Exercise material: Begin
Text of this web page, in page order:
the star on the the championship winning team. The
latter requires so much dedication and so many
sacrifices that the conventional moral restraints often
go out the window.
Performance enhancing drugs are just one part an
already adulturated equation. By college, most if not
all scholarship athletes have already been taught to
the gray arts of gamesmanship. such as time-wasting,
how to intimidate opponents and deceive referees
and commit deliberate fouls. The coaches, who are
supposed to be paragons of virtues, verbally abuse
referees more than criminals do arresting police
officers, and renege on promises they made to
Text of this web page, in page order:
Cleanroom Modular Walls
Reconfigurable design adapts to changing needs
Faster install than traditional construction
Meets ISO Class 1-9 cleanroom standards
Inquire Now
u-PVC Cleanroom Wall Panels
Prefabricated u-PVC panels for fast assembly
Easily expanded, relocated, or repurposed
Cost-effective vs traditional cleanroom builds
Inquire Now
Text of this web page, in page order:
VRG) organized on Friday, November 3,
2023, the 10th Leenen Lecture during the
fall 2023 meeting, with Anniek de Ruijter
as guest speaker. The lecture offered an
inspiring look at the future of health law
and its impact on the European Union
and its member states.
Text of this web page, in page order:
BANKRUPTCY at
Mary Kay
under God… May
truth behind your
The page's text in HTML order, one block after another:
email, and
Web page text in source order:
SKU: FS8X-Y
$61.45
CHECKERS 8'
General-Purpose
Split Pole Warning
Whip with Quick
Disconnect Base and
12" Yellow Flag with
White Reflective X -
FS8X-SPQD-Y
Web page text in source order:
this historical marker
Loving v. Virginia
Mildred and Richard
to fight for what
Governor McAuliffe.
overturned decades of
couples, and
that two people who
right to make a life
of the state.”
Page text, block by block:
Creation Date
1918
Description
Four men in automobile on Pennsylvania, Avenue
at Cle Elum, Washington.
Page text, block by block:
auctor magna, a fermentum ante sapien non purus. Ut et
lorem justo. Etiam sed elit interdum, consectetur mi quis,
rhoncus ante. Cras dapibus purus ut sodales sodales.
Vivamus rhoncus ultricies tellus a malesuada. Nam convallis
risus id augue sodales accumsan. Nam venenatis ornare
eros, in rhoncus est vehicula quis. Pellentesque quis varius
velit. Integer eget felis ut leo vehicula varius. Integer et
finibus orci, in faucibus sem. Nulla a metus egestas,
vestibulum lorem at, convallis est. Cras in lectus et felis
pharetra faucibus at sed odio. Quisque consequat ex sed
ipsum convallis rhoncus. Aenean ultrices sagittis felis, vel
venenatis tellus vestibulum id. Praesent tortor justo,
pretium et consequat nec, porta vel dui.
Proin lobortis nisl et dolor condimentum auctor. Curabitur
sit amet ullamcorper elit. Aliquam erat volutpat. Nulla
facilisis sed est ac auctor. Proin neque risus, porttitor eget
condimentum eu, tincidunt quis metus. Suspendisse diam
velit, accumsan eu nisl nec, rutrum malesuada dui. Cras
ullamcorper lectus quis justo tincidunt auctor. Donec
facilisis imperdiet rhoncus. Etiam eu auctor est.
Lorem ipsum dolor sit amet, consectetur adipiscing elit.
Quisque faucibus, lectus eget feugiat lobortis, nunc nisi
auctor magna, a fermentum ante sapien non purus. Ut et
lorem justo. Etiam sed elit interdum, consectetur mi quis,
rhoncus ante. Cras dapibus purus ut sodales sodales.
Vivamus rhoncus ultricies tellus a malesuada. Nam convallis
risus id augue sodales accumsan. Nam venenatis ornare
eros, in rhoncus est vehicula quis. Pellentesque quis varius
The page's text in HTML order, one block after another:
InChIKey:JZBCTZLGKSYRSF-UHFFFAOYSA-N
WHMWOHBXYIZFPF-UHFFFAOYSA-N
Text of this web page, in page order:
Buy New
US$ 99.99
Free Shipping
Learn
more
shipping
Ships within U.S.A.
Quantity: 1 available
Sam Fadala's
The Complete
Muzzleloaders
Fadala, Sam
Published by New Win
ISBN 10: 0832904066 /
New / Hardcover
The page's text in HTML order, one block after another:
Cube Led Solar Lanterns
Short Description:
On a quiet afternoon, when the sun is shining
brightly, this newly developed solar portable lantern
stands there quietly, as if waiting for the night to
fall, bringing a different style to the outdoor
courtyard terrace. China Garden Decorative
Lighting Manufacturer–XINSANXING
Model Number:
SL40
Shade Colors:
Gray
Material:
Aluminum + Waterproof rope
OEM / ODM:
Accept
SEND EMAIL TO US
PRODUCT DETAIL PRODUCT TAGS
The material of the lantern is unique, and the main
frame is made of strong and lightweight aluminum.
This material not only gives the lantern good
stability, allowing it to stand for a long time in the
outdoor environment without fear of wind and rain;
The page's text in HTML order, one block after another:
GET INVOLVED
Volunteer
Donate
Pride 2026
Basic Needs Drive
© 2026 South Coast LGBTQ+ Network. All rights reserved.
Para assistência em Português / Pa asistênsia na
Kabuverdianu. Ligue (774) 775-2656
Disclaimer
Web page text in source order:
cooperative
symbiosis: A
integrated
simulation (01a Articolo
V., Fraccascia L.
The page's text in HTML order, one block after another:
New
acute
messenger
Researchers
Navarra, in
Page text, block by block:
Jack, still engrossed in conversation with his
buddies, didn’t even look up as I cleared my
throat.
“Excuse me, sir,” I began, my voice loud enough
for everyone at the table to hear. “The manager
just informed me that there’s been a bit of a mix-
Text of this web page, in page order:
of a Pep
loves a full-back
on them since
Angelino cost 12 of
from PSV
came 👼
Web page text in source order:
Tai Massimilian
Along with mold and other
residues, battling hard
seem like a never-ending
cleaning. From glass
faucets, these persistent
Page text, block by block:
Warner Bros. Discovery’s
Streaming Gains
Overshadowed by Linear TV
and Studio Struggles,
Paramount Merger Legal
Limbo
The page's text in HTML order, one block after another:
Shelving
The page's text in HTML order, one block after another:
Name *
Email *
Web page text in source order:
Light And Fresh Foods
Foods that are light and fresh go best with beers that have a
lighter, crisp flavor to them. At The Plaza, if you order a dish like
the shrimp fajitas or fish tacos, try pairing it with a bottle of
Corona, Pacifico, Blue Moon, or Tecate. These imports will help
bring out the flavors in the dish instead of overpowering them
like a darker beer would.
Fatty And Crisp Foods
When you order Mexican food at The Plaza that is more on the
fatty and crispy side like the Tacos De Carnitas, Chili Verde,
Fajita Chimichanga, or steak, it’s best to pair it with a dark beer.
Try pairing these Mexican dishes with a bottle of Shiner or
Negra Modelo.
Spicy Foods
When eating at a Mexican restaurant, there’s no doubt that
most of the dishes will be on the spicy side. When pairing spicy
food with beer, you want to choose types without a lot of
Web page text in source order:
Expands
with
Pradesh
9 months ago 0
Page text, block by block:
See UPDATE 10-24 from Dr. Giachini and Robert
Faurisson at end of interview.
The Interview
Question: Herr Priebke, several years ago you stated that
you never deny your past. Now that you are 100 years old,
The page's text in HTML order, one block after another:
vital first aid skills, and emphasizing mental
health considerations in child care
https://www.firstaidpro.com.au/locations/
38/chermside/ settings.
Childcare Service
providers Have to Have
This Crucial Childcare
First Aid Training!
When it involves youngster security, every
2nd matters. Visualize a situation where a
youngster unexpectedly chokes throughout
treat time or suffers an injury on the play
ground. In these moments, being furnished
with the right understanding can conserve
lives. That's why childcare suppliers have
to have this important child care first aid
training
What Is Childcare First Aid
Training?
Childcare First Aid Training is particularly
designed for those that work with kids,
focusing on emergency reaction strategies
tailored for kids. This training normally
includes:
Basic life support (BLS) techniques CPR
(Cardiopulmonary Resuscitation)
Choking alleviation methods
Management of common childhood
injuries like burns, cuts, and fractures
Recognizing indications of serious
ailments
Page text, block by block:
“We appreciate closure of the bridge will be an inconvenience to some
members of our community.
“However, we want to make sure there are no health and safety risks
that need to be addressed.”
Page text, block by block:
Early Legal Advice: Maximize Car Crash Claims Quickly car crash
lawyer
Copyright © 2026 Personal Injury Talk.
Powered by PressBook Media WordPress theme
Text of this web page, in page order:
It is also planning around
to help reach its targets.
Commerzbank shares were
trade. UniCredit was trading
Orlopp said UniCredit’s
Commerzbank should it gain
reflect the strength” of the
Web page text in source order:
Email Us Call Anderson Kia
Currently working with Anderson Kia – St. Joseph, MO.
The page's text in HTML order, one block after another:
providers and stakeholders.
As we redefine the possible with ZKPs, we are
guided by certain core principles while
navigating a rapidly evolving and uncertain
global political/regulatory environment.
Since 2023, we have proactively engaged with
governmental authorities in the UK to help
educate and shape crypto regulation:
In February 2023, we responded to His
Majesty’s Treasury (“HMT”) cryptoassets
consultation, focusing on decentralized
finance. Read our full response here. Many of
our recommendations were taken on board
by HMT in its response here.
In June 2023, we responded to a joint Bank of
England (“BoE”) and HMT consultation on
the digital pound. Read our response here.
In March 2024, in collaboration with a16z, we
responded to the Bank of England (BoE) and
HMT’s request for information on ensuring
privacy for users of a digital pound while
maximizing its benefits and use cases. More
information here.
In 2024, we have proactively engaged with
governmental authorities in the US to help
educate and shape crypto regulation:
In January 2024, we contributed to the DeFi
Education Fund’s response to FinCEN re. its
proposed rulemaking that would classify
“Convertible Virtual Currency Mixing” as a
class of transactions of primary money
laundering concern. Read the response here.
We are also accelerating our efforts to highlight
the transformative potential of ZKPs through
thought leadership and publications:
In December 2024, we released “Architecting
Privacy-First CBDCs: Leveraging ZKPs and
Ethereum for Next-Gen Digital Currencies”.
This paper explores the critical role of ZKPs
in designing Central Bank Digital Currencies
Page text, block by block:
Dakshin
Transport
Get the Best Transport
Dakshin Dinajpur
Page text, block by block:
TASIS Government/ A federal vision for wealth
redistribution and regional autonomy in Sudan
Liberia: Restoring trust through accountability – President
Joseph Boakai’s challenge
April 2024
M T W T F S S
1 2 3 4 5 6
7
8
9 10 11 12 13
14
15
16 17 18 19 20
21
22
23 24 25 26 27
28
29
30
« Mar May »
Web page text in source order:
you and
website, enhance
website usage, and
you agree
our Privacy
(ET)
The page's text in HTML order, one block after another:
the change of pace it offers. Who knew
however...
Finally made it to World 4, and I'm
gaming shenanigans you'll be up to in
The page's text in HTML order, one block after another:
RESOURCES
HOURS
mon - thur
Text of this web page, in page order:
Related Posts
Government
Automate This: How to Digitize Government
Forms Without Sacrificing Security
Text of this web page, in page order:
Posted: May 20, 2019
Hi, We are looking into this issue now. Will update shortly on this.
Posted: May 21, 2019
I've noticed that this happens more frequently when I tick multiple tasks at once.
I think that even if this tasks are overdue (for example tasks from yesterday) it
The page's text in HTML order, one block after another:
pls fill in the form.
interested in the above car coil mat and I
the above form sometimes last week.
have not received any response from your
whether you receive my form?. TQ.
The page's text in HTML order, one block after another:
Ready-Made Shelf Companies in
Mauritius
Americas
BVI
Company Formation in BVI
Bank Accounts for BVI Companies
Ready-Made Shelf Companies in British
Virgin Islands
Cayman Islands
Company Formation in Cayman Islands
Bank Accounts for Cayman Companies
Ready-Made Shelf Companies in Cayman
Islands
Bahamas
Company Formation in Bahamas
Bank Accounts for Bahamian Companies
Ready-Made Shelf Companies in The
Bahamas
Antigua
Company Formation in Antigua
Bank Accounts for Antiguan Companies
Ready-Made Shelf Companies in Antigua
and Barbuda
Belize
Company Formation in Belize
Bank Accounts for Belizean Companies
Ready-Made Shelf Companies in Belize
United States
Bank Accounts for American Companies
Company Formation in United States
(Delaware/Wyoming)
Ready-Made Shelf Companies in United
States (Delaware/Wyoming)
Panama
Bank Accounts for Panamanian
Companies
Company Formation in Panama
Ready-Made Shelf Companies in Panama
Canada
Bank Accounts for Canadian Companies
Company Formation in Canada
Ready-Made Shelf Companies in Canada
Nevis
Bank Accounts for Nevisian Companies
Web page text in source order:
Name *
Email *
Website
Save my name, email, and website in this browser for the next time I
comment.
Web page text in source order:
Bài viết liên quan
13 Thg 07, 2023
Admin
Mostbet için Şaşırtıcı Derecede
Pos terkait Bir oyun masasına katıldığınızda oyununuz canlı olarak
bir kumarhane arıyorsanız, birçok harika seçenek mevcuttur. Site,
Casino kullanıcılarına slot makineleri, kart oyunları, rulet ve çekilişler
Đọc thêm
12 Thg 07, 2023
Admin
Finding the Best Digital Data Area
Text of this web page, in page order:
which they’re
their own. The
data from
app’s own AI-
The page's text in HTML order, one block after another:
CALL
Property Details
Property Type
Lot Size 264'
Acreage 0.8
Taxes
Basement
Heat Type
Exercise material: End
### How to complete this task
Once the line containing "Performance enhancing drugs" has been set down, nothing more is wanted; set down each line of the listing above up to it exactly, starting with the first.

### Written response
Text of this web page, in page order:
the star on the the championship winning team. The
latter requires so much dedication and so many
sacrifices that the conventional moral restraints often
go out the window.
Performance enhancing drugs are just one part an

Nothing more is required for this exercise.